Entries taken from a collection:
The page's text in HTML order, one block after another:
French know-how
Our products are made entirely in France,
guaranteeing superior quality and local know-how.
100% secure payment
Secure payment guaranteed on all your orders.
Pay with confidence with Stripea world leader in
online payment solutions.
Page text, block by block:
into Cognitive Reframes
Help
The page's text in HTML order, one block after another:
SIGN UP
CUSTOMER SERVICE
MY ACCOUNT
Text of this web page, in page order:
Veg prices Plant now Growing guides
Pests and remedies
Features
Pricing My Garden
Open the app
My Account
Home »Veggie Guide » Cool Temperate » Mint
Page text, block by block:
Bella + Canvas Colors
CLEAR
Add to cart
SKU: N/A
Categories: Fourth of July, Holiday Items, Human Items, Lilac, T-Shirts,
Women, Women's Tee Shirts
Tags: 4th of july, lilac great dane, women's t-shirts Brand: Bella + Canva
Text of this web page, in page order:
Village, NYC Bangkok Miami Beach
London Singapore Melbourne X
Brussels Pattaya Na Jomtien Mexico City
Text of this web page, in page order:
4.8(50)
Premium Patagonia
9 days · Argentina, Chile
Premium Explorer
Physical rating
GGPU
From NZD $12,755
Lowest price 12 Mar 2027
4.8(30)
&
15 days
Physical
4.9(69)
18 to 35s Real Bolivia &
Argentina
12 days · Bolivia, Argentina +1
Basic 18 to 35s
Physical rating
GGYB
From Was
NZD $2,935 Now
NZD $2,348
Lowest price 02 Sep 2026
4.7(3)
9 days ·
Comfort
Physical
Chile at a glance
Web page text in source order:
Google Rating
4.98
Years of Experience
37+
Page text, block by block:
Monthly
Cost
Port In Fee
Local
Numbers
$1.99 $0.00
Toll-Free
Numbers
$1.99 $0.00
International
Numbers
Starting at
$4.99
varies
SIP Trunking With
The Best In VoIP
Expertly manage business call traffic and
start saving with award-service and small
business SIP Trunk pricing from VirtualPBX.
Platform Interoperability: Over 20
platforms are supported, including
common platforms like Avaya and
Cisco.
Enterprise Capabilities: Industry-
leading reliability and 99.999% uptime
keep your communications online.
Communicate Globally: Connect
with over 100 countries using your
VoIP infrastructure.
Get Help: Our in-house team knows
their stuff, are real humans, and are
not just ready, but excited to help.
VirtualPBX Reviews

- WORK INSTRUCTION
Output the entries verbatim.

- ANSWER BOX
The page's text in HTML order, one block after another:
French know-how
Our products are made entirely in France,
guaranteeing superior quality and local know-how.
100% secure payment
Secure payment guaranteed on all your orders.
Pay with confidence with Stripea world leader in
online payment solutions.
Page text, block by block:
into Cognitive Reframes
Help
The page's text in HTML order, one block after another:
SIGN UP
CUSTOMER SERVICE
MY ACCOUNT
Text of this web page, in page order:
Veg prices Plant now Growing guides
Pests and remedies
Features
Pricing My Garden
Open the app
My Account
Home »Veggie Guide » Cool Temperate » Mint
Page text, block by block:
Bella + Canvas Colors
CLEAR
Add to cart
SKU: N/A
Categories: Fourth of July, Holiday Items, Human Items, Lilac, T-Shirts,
Women, Women's Tee Shirts
Tags: 4th of july, lilac great dane, women's t-shirts Brand: Bella + Canva
Text of this web page, in page order:
Village, NYC Bangkok Miami Beach
London Singapore Melbourne X
Brussels Pattaya Na Jomtien Mexico City
Text of this web page, in page order:
4.8(50)
Premium Patagonia
9 days · Argentina, Chile
Premium Explorer
Physical rating
GGPU
From NZD $12,755
Lowest price 12 Mar 2027
4.8(30)
&
15 days
Physical
4.9(69)
18 to 35s Real Bolivia &
Argentina
12 days · Bolivia, Argentina +1
Basic 18 to 35s
Physical rating
GGYB
From Was
NZD $2,935 Now
NZD $2,348
Lowest price 02 Sep 2026
4.7(3)
9 days ·
Comfort
Physical
Chile at a glance
Web page text in source order:
Google Rating
4.98
Years of Experience
37+
Page text, block by block:
Monthly
Cost
Port In Fee
Local
Numbers
$1.99 $0.00
Toll-Free
Numbers
$1.99 $0.00
International
Numbers
Starting at
$4.99
varies
SIP Trunking With
The Best In VoIP
Expertly manage business call traffic and
start saving with award-service and small
business SIP Trunk pricing from VirtualPBX.
Platform Interoperability: Over 20
platforms are supported, including
common platforms like Avaya and
Cisco.
Enterprise Capabilities: Industry-
leading reliability and 99.999% uptime
keep your communications online.
Communicate Globally: Connect
with over 100 countries using your
VoIP infrastructure.
Get Help: Our in-house team knows
their stuff, are real humans, and are
not just ready, but excited to help.
VirtualPBX Reviews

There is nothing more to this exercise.